== Directions for this task ==
Could you write out the lines below exactly, beginning with the first and finishing with the one that contains "These programs are"?

Extracted data entries
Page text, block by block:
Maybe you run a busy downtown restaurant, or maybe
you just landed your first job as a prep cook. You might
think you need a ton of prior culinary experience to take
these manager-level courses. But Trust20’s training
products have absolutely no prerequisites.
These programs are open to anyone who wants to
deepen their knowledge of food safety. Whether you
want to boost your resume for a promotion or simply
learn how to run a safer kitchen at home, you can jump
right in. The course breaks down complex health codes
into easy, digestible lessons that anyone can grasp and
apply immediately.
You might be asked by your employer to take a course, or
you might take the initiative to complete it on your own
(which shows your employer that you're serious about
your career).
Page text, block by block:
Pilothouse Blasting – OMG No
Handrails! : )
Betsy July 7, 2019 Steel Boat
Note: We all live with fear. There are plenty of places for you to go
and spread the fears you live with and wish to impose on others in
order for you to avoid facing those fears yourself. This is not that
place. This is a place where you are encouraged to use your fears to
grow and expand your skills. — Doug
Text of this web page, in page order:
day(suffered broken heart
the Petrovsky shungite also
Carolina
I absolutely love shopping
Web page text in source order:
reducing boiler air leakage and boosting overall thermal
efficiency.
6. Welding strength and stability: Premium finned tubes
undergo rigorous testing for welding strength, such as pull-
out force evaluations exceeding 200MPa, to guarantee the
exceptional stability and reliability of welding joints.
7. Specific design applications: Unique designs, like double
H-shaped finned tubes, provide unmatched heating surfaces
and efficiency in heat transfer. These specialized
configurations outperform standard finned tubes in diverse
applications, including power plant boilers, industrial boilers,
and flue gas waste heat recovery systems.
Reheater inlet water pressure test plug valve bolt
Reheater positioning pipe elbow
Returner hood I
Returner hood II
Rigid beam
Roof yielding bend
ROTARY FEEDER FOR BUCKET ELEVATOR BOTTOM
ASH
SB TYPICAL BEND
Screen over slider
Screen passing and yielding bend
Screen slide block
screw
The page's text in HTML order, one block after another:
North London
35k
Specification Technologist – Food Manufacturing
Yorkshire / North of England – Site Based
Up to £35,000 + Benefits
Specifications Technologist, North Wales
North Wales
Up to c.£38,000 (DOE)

== Exercise result ==
Page text, block by block:
Maybe you run a busy downtown restaurant, or maybe
you just landed your first job as a prep cook. You might
think you need a ton of prior culinary experience to take
these manager-level courses. But Trust20’s training
products have absolutely no prerequisites.
These programs are open to anyone who wants to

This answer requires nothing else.